19:05:34 <mordred> uhm
19:05:59 <mordred> we were missing a few bindmounts for the gerrit hook scripts
19:06:18 <mordred> there were also some places where jeepyb was hardcoding paths that are now different inside the container
19:06:25 <mordred> so we fixed both of those
19:06:49 <mordred> clarkb has a patch up to have docker-compose gracefully shutdown gerrit
19:06:56 <clarkb> #link https://review.opendev.org/719051
19:07:15 <clarkb> that change requires us to use a newer version of docker-compose than is on ubuntu-xenial so we switch to installing it from pypi across the board
19:07:39 <clarkb> and I've tried to do extra validation of that in https://review.opendev.org/719682 to ensure the differences we've found don't create problems for us
19:07:46 <clarkb> and the testing seems to show docker-compose handles it just fine
19:08:04 <clarkb> but others should review that and check it for themselves :)
19:09:04 <clarkb> mordred: we also still need to udpate gerritbot right?
19:09:14 <mordred> yeah - gerritbot is oneof the next thigns on my list
19:09:16 <clarkb> is that the last major outstanding item for gerrit?
19:09:18 <mordred> I'm going to do it after projet-config
19:09:31 <mordred> since - you konw - it's driven by project-config :)
19:09:56 <mordred> that said - step one is here: https://review.opendev.org/#/c/715635/
19:10:20 <clarkb> that is probably a good lead into the zuul cd efforts?
19:10:31 <mordred> sure!
19:11:04 <mordred> so - we're now running all ansible from zuul and not from cron!
19:11:37 <mordred> as a followup, there is a stack, ending at https://review.opendev.org/#/c/720029 - which is working on getting that to use the zuul checkout of system-config and project-config instead of independently cloned copies of those
19:11:57 <mordred> doing that will let us land stacks of changes and have each one run in prod with the actual state of the change
19:12:17 <clarkb> #link https://review.opendev.org/#/c/720029 use Zuul provided system-config and project-config when Zuul runs our playbooks
19:12:37 <clarkb> its on my list to rereview that all after the meeting
19:13:48 <clarkb> I guess the big thing to be aware of here is that zuul is running the jobs and we may still need to tune when certain jobs run?

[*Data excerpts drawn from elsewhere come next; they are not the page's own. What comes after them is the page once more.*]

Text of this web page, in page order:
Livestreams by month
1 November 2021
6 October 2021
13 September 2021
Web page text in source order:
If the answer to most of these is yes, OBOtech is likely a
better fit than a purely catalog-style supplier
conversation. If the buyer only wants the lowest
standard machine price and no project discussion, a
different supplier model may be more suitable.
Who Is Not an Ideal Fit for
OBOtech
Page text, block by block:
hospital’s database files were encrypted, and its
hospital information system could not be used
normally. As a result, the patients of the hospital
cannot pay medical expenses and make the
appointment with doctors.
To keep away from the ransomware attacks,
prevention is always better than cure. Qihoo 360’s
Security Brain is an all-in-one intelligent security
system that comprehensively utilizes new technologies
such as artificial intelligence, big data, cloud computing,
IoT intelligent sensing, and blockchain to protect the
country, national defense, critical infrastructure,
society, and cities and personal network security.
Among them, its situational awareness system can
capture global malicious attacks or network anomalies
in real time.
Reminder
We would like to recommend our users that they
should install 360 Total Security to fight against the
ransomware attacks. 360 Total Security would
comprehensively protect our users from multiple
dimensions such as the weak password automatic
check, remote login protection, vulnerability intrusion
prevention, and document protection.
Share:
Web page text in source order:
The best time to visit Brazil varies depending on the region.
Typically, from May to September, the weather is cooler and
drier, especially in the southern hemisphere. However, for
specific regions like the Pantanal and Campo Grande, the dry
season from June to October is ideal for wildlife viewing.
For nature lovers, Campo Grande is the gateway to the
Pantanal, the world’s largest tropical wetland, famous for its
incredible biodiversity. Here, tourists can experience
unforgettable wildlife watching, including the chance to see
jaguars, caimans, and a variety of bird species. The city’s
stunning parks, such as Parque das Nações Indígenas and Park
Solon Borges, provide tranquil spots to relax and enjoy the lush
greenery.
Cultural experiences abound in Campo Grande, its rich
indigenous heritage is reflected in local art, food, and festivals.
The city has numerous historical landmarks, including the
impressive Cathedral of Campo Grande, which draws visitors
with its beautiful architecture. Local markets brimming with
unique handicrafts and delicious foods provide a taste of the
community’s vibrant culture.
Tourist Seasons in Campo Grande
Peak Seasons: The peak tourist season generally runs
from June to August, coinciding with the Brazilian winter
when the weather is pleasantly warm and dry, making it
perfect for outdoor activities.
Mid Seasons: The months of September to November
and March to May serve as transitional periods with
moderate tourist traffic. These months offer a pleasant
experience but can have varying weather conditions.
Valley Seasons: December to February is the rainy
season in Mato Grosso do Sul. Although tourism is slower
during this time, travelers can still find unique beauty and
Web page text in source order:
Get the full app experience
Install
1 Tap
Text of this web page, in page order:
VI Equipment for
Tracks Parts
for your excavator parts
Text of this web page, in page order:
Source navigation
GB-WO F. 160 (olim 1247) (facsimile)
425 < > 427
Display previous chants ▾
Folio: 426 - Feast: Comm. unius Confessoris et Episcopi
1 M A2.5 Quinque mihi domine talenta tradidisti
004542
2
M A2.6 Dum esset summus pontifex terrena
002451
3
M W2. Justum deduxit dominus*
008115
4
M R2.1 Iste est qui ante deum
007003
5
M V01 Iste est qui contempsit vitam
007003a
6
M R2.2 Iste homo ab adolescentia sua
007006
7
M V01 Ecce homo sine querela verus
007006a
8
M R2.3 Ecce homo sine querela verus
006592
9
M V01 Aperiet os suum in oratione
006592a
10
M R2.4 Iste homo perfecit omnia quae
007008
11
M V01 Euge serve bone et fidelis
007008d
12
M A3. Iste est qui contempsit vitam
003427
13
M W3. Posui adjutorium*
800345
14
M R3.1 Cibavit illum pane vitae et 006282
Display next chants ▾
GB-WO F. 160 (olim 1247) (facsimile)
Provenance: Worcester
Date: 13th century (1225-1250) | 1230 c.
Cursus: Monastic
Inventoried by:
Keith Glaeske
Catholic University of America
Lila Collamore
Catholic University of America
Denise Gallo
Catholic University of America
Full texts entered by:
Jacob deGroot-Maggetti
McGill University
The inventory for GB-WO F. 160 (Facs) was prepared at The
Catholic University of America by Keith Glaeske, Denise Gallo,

19:13:58 <clarkb> though I think we've fixed the majority of those problems
19:14:35 <mordred> yeah - but it's definitely a thing to keep watching
19:15:02 <mordred> also - we should look at logs in /var/log/ansible, verify that various service logs are clean and set the flag in zuul.yaml to collect and publish the log files
19:15:05 <clarkb> oh and if you need logs the vast majority at at bridge:/var/log/ansible
19:15:23 <clarkb> and ya as we verify they are safe to publish we can flip that flag and have zuul collect the logs
19:16:14 <clarkb> any questions on this? or anythign else to bring up?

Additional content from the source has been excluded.